Some terms in your analyzed document are not annotated and are not displayed in the list of annotations in the Outline tab.

Resolving the problem

Try one or more of the following possible solutions:

Check the UIMA pipeline configuration: Ensure that the linguistic resource that you expected to annotate the text is included in the appropriate stage of the UIMA pipeline configuration for the language of the analyzed document. Dictionary and character rule files must be included in the lexical analysis stage, and parsing rule files must be included in a parsing rules stage. If your pipeline automatically identifies the document language, determine the language that was identified for your document by checking the value of the Language feature of the DocumentAnnotation annotation. Then, ensure that the linguistic resource is included in the list of files for that language in the UIMA pipeline configuration.

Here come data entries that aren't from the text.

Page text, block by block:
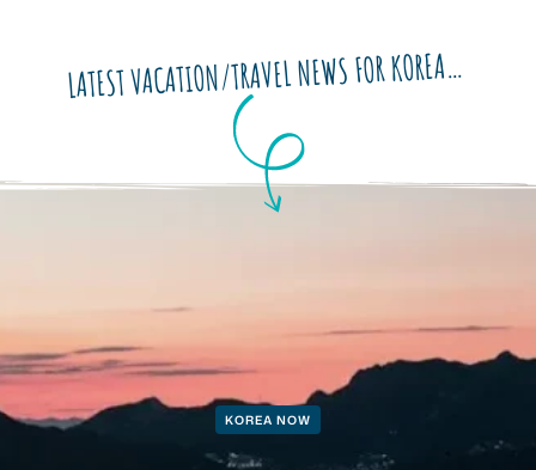
LATEST VACATION/TRAVEL NEWS FOR KOREA…
KOREA NOW
KOREA NOW
KOREA NOW
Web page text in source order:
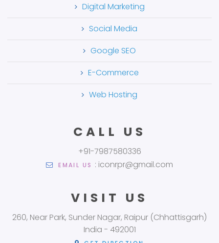
Digital Marketing
Social Media
Google SEO
E-Commerce
Web Hosting
CALL US
+91-7987580336
EMAIL US : iconrpr@gmail.com
VISIT US
260, Near Park, Sunder Nagar, Raipur (Chhattisgarh)
India - 492001
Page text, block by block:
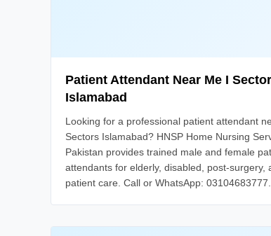
Patient Attendant Near Me I
Islamabad
Looking for a professional patient attendant
Sectors Islamabad? HNSP Home Nursing
Pakistan provides trained male and female
attendants for elderly, disabled, post-surgery,
patient care. Call or WhatsApp: 03104683777.
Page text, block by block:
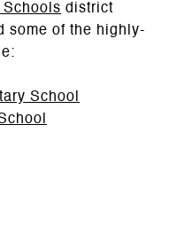
district
some of the highly-
School
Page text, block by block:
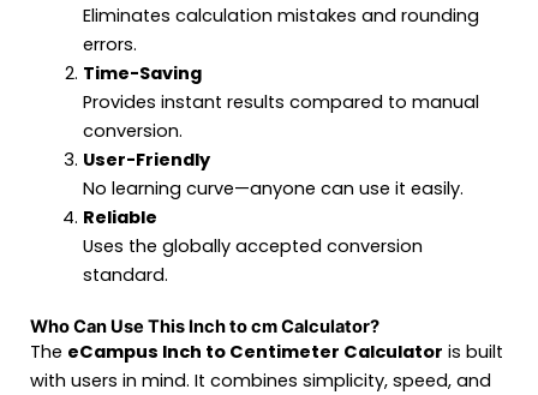
Eliminates calculation mistakes and rounding
errors.
Time-Saving
Provides instant results compared to manual
conversion.
User-Friendly
No learning curve—anyone can use it easily.
Reliable
Uses the globally accepted conversion
standard.
Who Can Use This Inch to cm Calculator?
The eCampus Inch to Centimeter Calculator is built
with users in mind. It combines simplicity, speed, and
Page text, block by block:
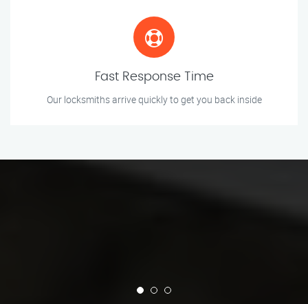
Fast Response Time
Our locksmiths arrive quickly to get you back inside
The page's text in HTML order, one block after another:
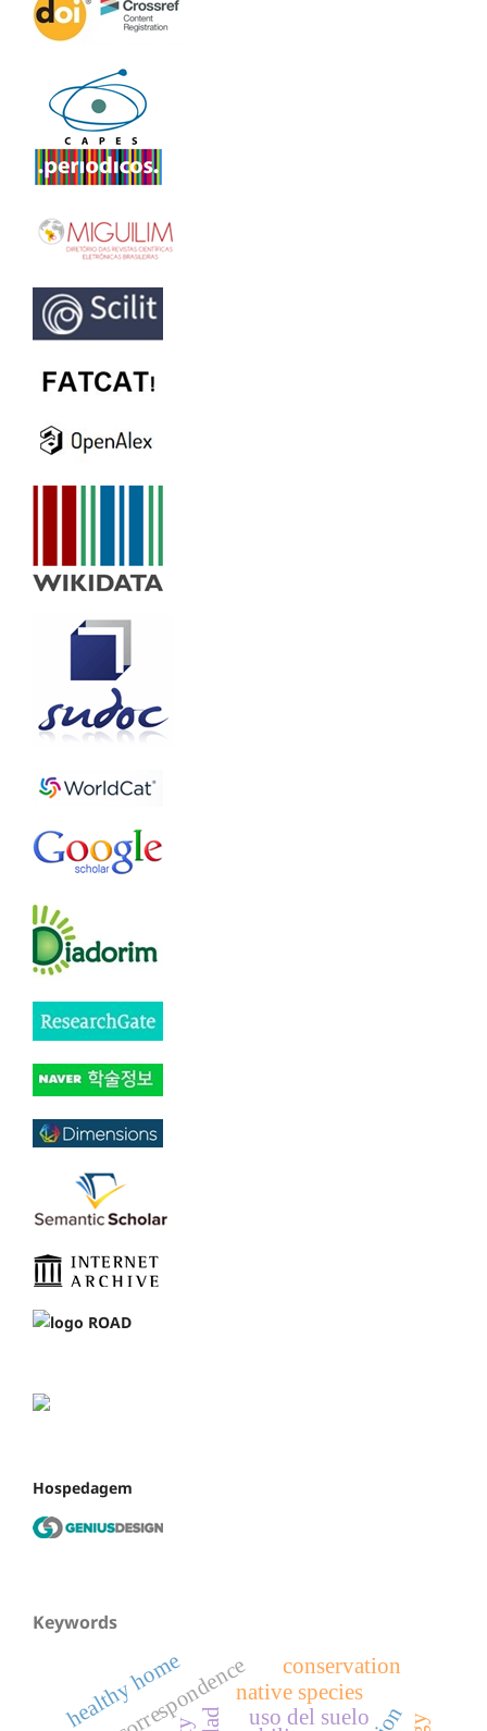
Hospedagem
Keywords
uso del suelo
correspondencenative species
healthy home conservation
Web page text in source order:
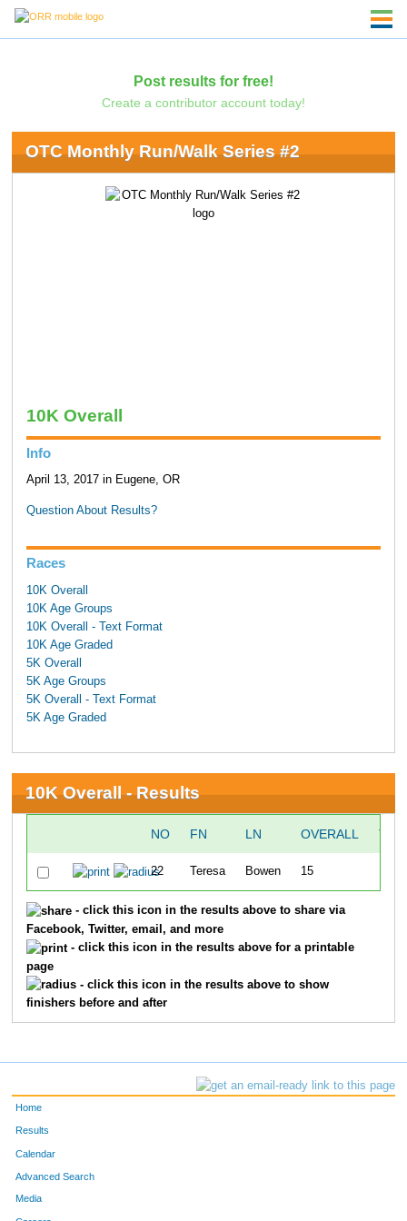
Post results for free!
Create a contributor account today!
OTC Monthly Run/Walk Series #2
10K Overall
Info
April 13, 2017 in Eugene, OR
Question About Results?
Races
10K Overall
10K Age Groups
10K Overall - Text Format
10K Age Graded
5K Overall
5K Age Groups
5K Overall - Text Format
5K Age Graded
10K Overall - Results
NO FN LN OVERALL
22 Teresa Bowen 15
- click this icon in the results above to share via
Facebook, Twitter, email, and more
- click this icon in the results above for a printable
page
- click this icon in the results above to show
finishers before and after
Home
Results
Calendar
Advanced Search
Media
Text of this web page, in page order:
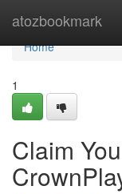
atozbookmark
Home
Home
1
Claim
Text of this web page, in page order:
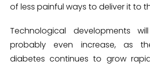
of less painful ways to deliver it to
Technological developments
probably even increase, as
diabetes continues to grow

Rebuild the associated linguistic resource: Ensure that the associated linguistic resource was rebuilt after the resource was last modified, such as after you added a dictionary entry or modified a parsing rule. Right-click the database for the linguistic resource and click Build Studio Resource.
Check for longer dictionary annotations over the same text span: For missing dictionary annotations, check whether a longer dictionary annotation was identified over the same text span. For example, in the text John graduated from London University with a Masters degree, the term London that is contained in the City dictionary is not annotated separately if there is an entry London University that is contained in the University dictionary in the same lexical analysis stage of the pipeline. If you want to generate both annotations, include the dictionaries in separate lexical analysis stages of the pipeline.

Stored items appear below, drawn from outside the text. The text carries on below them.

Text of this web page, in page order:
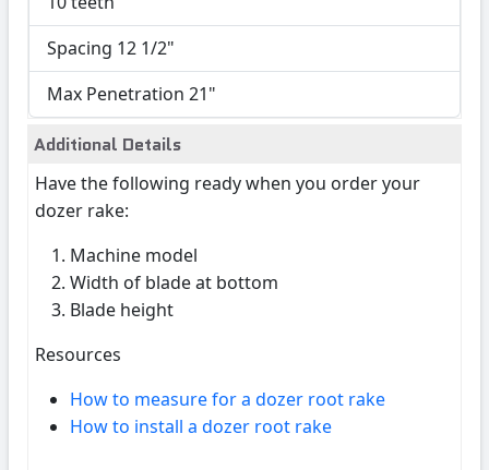
Spacing 12 1/2"
Max Penetration 21"
Additional Details
Have the following ready when you order your
dozer rake:
Machine model
Width of blade at bottom
Blade height
Resources
How to measure for a dozer root rake
How to install a dozer root rake
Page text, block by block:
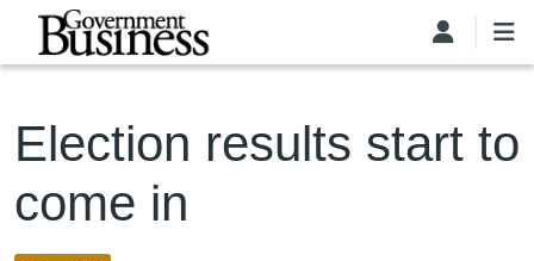
Skip to main content
Election results start to
come in
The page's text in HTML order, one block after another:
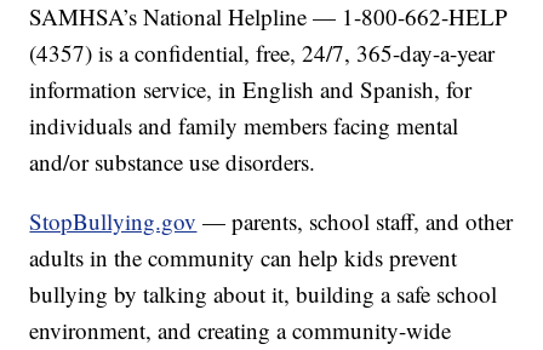
SAMHSA’s National Helpline — 1-800-662-HELP
(4357) is a confidential, free, 24/7, 365-day-a-year
information service, in English and Spanish, for
individuals and family members facing mental
and/or substance use disorders.
StopBullying.gov — parents, school staff, and other
adults in the community can help kids prevent
bullying by talking about it, building a safe school
environment, and creating a community-wide
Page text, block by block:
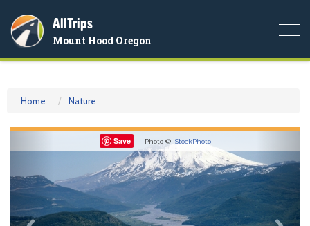
AllTrips
Mount Hood Oregon
Home Nature
Save Photo © iStockPhoto
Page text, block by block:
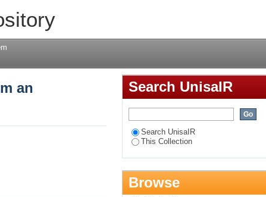
an educational psychological
an
Search UnisaIR
Search UnisaIR
This Collection
Browse
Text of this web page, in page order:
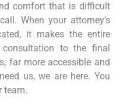
comfort that is difficult
When your attorney’s
it makes the entire
to the final
far more accessible and
us, we are here. You
team.
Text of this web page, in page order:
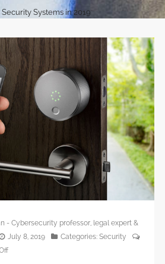
Systems in 2019
- Cybersecurity professor, legal expert &
July 8, 2019 Categories: Security
on
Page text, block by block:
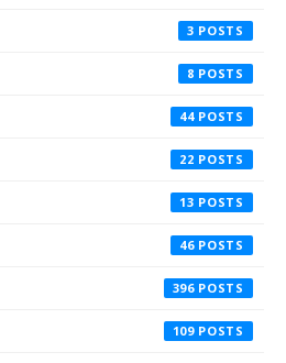
3
8
44
22
13
46
396
109
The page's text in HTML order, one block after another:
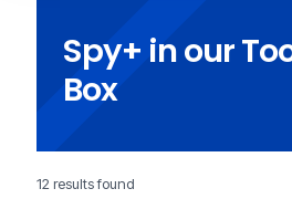
Spy+ in our
Box
12 results found
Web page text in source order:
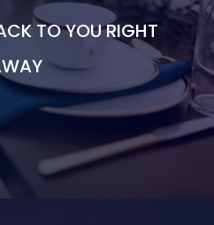
TO YOU RIGHT

Check that the text matches the criteria that was specified for the rule: For missing character rule and parsing rule annotations, check whether the text matches the criteria that was specified for the rule. For parsing rules, check which annotations were created over the particular section of text and compare them with the selection criteria of the rule. If necessary, update the criteria so that the text is matched by the rule.

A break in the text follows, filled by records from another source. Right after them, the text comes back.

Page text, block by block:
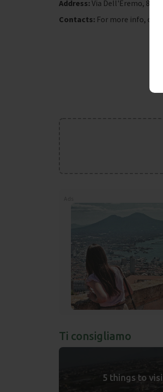
Address: Via Dell'Eremo, 87
Contacts: For more info, call
Ti consigliamo
5 things to
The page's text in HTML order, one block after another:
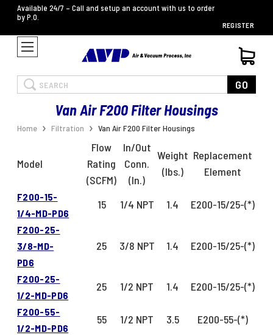
Available 24/7 – Call and setup an account with us to order
by P.O.
REGISTER
Search GO
Van Air F200 Filter Housings
Home Filtration Van Air F200 Filter Housings
Model
Flow
Rating
(SCFM)
In/Out
Conn.
(In.)
Weight
(lbs.)
Replacement
Element
F200-15-
1/4-MD-PD6
15 1/4 NPT 1.4 E200-15/25-(*)
F200-25-
3/8-MD-
PD6
25 3/8 NPT 1.4 E200-15/25-(*)
F200-25-
1/2-MD-PD6
25 1/2 NPT 1.4 E200-15/25-(*)
F200-55-
1/2-MD-PD6
55 1/2 NPT 3.5 E200-55-(*)
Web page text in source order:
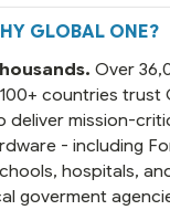
charge was a bit
you said you would
GLOBAL ONE?
Over
countries trust
deliver mission-
- including
hospitals,
goverment
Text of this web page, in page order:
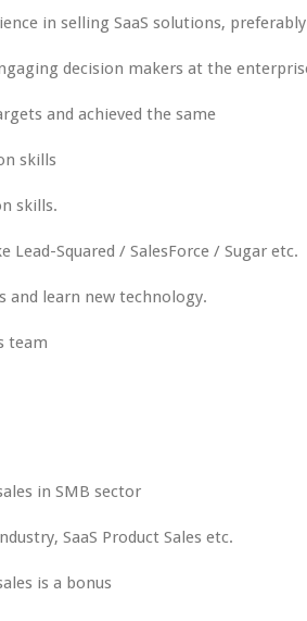
in selling SaaS solutions,
decision makers at the
and achieved the same
skills
skills.
Lead-Squared / SalesForce / Sugar etc.
and learn new technology.
team
in SMB sector
SaaS Product Sales etc.
is a bonus

Modify the tokenization setting: For missing character rule annotations, check whether the text spans more than one token. For a character rule to match text that spans multiple tokens, the character rule database must be configured to affect tokenization. Right-click the character rules database and click Properties. Click Database Link > Database Build and select Affects tokenization for the Tokenization field. The dictionary must be closed before you can edit the attributes. By default, the character rules in the database do not affect tokenization.
Check that your custom annotator uses the correct version of Java™: For missing annotations from a custom annotator, ensure that your custom annotator uses Java 7. Also, check the Content Analytics Studio log file for any error messages. The log file is in the .metadata directory in your Content Analytics Studio workspace.